# Newb saying hello



## BillBCRX (Nov 24, 2021)

So my names Bill & I have a Honda CRX (imaginative username right).

My reasoning for being here is I have a Mk1 3.2 TT DSG drive train getting swapped into my CRX but with a Honda K20 engine that's turbocharged.

As I'm far from an expert with compatibility & any tricks (OEM VAG options not Honda to VAG) with the drive line parts I'm hoping you guys can help!

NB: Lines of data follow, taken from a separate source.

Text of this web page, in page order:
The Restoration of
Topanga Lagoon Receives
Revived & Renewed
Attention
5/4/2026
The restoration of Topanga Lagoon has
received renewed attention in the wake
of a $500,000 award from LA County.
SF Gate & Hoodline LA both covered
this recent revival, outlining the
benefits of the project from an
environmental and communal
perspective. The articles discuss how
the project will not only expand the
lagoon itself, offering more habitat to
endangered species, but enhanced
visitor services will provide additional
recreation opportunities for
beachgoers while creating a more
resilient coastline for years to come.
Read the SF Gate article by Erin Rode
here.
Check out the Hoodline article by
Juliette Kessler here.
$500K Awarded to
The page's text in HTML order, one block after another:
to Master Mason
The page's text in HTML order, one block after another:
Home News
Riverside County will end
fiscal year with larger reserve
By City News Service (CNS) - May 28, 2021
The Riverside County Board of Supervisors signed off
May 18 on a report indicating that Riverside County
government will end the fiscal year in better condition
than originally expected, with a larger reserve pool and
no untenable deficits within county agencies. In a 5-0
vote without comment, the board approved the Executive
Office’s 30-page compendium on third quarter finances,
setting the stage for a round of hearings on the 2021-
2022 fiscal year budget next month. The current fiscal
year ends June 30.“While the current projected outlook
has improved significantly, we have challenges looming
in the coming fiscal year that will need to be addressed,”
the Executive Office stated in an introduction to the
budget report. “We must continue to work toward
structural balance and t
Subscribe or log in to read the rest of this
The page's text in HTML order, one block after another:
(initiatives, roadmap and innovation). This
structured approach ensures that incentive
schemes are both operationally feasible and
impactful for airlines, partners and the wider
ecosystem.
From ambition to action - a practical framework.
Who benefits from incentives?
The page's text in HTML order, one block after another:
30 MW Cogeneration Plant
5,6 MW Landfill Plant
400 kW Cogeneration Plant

I'll put up a bit if a build thread on the other marks area as I guess that's the right place for me 😊

Bill


----------



## Hoggy (May 8, 2002)

Hi Bill, Welcome to the TTF.
Can't help, but best of luck with the swap, think you may need some.
Hoggy.


----------



## BillBCRX (Nov 24, 2021)

Thanks Hoggy,

I've been around racecars my whole life from 70's F1 & Can Am racecars to my own Hondas to working building rally/rallyx cars & helping friends with drag/time attack cars I've done & been involved in a fair few weird projects but I'm lacking in what parts fit what parts in the VAG world.

My build thread 

That's a link to the post I just made on here asking some of the questions I have following on from getting the swap in the chassis.


Cheers
Bill


----------



## Molinos (May 19, 2021)

Welcome Bill


----------



## DraymondRT (May 17, 2021)

Welcome aboard, Bill! Nice color


----------



## YELLOW_TT (Feb 25, 2004)

Welcome 😁


----------